Work task:
Find the line with "4 Downloads" in the entries below, then reproduce it and every line after it down to and including the line with "Export Metadata", exactly.

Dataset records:
_____

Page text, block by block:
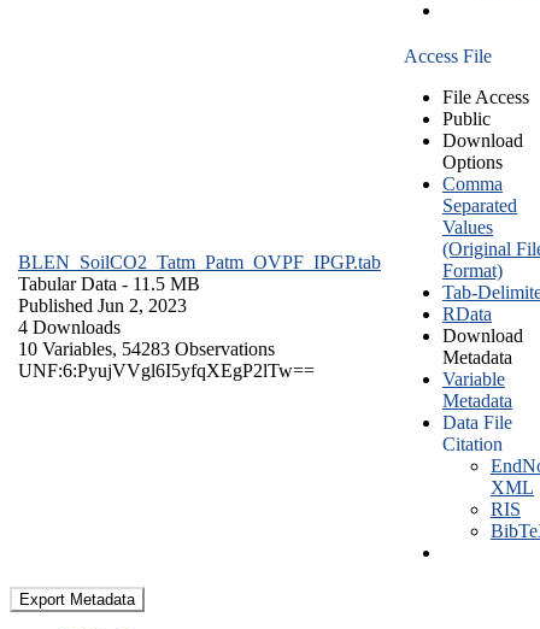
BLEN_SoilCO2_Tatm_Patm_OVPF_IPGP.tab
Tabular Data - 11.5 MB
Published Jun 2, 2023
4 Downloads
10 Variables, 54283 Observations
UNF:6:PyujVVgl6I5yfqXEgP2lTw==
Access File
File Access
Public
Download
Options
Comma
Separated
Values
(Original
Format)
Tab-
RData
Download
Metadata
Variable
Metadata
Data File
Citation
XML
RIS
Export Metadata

_____

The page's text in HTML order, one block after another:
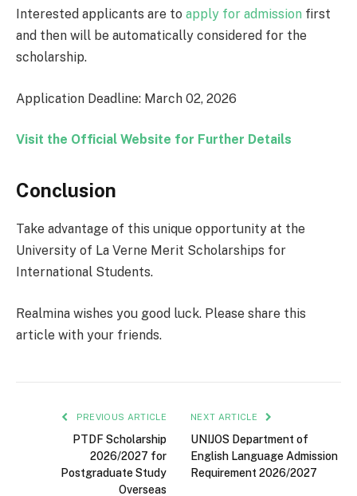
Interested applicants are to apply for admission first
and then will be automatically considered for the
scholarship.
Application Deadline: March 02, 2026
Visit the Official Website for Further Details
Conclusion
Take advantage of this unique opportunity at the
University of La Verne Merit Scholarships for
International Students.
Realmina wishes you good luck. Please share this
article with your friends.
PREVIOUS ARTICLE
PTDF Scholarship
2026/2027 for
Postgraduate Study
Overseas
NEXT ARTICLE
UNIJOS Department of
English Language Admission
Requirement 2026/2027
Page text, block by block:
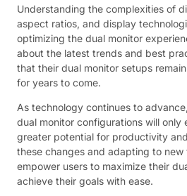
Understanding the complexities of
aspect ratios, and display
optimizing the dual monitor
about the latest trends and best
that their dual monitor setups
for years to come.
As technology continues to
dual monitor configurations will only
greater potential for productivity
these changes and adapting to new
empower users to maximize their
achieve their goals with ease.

_____

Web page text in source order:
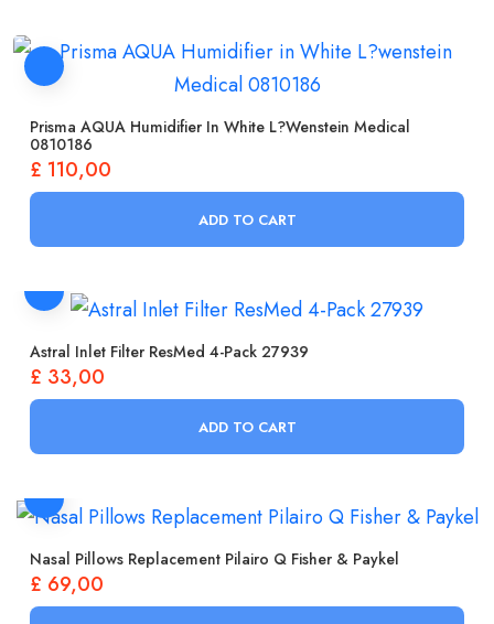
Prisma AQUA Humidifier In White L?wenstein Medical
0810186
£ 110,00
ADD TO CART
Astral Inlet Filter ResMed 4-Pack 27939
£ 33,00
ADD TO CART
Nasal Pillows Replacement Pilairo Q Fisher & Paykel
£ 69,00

_____

Exercise result:
4 Downloads
10 Variables, 54283 Observations
UNF:6:PyujVVgl6I5yfqXEgP2lTw==
Access File
File Access
Public
Download
Options
Comma
Separated
Values
(Original
Format)
Tab-
RData
Download
Metadata
Variable
Metadata
Data File
Citation
XML
RIS
Export Metadata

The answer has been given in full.